• **Items listed in a dataset**:
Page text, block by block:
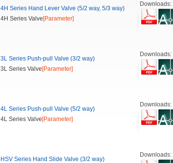
4H Series Hand Lever Valve (5/2 way, 5/3 way)
4H Series Valve[Parameter]
Downloads:
3L Series Push-pull Valve (3/2 way)
3L Series Valve[Parameter]
Downloads:
4L Series Push-pull Valve (5/2 way)
4L Series Valve[Parameter]
Downloads:
HSV Series Hand Slide Valve (3/2 way)
Downloads:
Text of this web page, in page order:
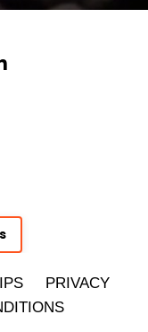
PRIVACY
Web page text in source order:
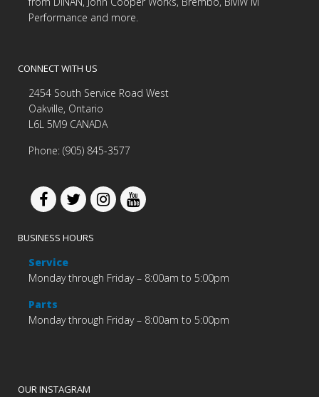
Performance and more.
CONNECT WITH US
2454 South Service Road West
Oakville, Ontario
L6L 5M9 CANADA
Phone: (905) 845-3577
BUSINESS HOURS
Service
Monday through Friday – 8:00am to 5:00pm
Parts
Monday through Friday – 8:00am to 5:00pm
OUR INSTAGRAM
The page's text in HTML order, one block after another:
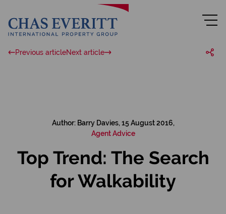
Previous articleNext article
Author: Barry Davies, 15 August 2016,
Agent Advice
Top Trend: The Search
for Walkability
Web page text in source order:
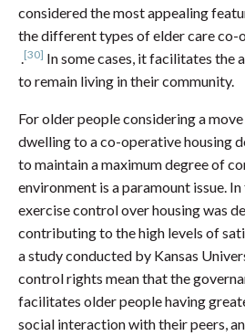
considered the most appealing
the different types of elder care co-
[30] In some cases, it facilitates the
to remain living in their community.
For older people considering a
dwelling to a co-operative housing
to maintain a maximum degree of
environment is a paramount issue.
exercise control over housing was
contributing to the high levels of
a study conducted by Kansas
control rights mean that the
facilitates older people having
social interaction with their peers,
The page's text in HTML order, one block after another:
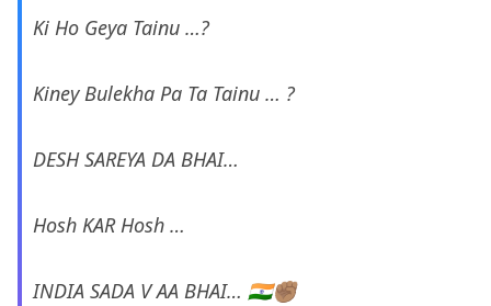
Ki Ho Geya Tainu …?
Kiney Bulekha Pa Ta Tainu … ?
DESH SAREYA DA BHAI…
Hosh KAR Hosh …
INDIA SADA V AA BHAI… 🇮🇳✊🏽
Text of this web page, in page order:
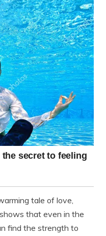
tale of love,
that even in the
find the strength to
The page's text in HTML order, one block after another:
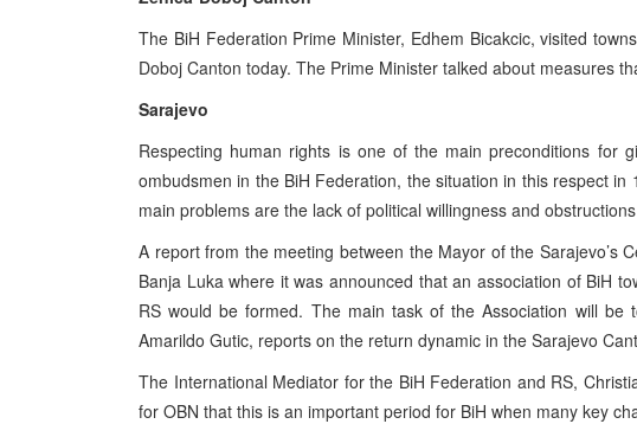
The BiH Federation Prime Minister, Edhem Bicakcic, visited
Doboj Canton today. The Prime Minister talked about measures
Sarajevo
Respecting human rights is one of the main preconditions for
ombudsmen in the BiH Federation, the situation in this respect
main problems are the lack of political willingness and
A report from the meeting between the Mayor of the Sarajevo’s
Banja Luka where it was announced that an association of BiH
RS would be formed. The main task of the Association will be
Amarildo Gutic, reports on the return dynamic in the Sarajevo
The International Mediator for the BiH Federation and RS,
for OBN that this is an important period for BiH when many key
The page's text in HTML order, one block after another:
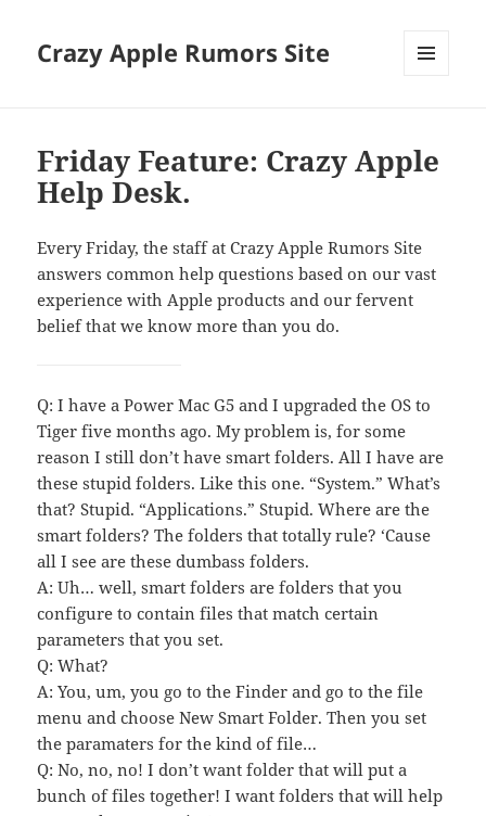
Crazy Apple Rumors Site
Friday Feature: Crazy Apple
Help Desk.
Every Friday, the staff at Crazy Apple Rumors Site
answers common help questions based on our vast
experience with Apple products and our fervent
belief that we know more than you do.
Q: I have a Power Mac G5 and I upgraded the OS to
Tiger five months ago. My problem is, for some
reason I still don’t have smart folders. All I have are
these stupid folders. Like this one. “System.” What’s
that? Stupid. “Applications.” Stupid. Where are the
smart folders? The folders that totally rule? ‘Cause
all I see are these dumbass folders.
A: Uh… well, smart folders are folders that you
configure to contain files that match certain
parameters that you set.
Q: What?
A: You, um, you go to the Finder and go to the file
menu and choose New Smart Folder. Then you set
the paramaters for the kind of file…
Q: No, no, no! I don’t want folder that will put a
bunch of files together! I want folders that will help
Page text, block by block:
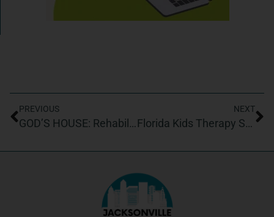
PREVIOUS
GOD’S HOUSE: Rehabilitation Center for the Homeless, Inc.
NEXT
Florida Kids Therapy Services

• **TASK INSTRUCTIONS**:
Please transcribe the entries precisely and omit any images they hold.

• **EXERCISE ANSWER**:
Page text, block by block:
4H Series Hand Lever Valve (5/2 way, 5/3 way)
4H Series Valve[Parameter]
Downloads:
3L Series Push-pull Valve (3/2 way)
3L Series Valve[Parameter]
Downloads:
4L Series Push-pull Valve (5/2 way)
4L Series Valve[Parameter]
Downloads:
HSV Series Hand Slide Valve (3/2 way)
Downloads:
Text of this web page, in page order:
PRIVACY
Web page text in source order:
Performance and more.
CONNECT WITH US
2454 South Service Road West
Oakville, Ontario
L6L 5M9 CANADA
Phone: (905) 845-3577
BUSINESS HOURS
Service
Monday through Friday – 8:00am to 5:00pm
Parts
Monday through Friday – 8:00am to 5:00pm
OUR INSTAGRAM
The page's text in HTML order, one block after another:
Previous articleNext article
Author: Barry Davies, 15 August 2016,
Agent Advice
Top Trend: The Search
for Walkability
Web page text in source order:
considered the most appealing
the different types of elder care co-
[30] In some cases, it facilitates the
to remain living in their community.
For older people considering a
dwelling to a co-operative housing
to maintain a maximum degree of
environment is a paramount issue.
exercise control over housing was
contributing to the high levels of
a study conducted by Kansas
control rights mean that the
facilitates older people having
social interaction with their peers,
The page's text in HTML order, one block after another:
Ki Ho Geya Tainu …?
Kiney Bulekha Pa Ta Tainu … ?
DESH SAREYA DA BHAI…
Hosh KAR Hosh …
INDIA SADA V AA BHAI… 🇮🇳✊🏽
Text of this web page, in page order:
tale of love,
that even in the
find the strength to
The page's text in HTML order, one block after another:
The BiH Federation Prime Minister, Edhem Bicakcic, visited
Doboj Canton today. The Prime Minister talked about measures
Sarajevo
Respecting human rights is one of the main preconditions for
ombudsmen in the BiH Federation, the situation in this respect
main problems are the lack of political willingness and
A report from the meeting between the Mayor of the Sarajevo’s
Banja Luka where it was announced that an association of BiH
RS would be formed. The main task of the Association will be
Amarildo Gutic, reports on the return dynamic in the Sarajevo
The International Mediator for the BiH Federation and RS,
for OBN that this is an important period for BiH when many key
The page's text in HTML order, one block after another:
Crazy Apple Rumors Site
Friday Feature: Crazy Apple
Help Desk.
Every Friday, the staff at Crazy Apple Rumors Site
answers common help questions based on our vast
experience with Apple products and our fervent
belief that we know more than you do.
Q: I have a Power Mac G5 and I upgraded the OS to
Tiger five months ago. My problem is, for some
reason I still don’t have smart folders. All I have are
these stupid folders. Like this one. “System.” What’s
that? Stupid. “Applications.” Stupid. Where are the
smart folders? The folders that totally rule? ‘Cause
all I see are these dumbass folders.
A: Uh… well, smart folders are folders that you
configure to contain files that match certain
parameters that you set.
Q: What?
A: You, um, you go to the Finder and go to the file
menu and choose New Smart Folder. Then you set
the paramaters for the kind of file…
Q: No, no, no! I don’t want folder that will put a
bunch of files together! I want folders that will help
Page text, block by block:
PREVIOUS
GOD’S HOUSE: Rehabilitation Center for the Homeless, Inc.
NEXT
Florida Kids Therapy Services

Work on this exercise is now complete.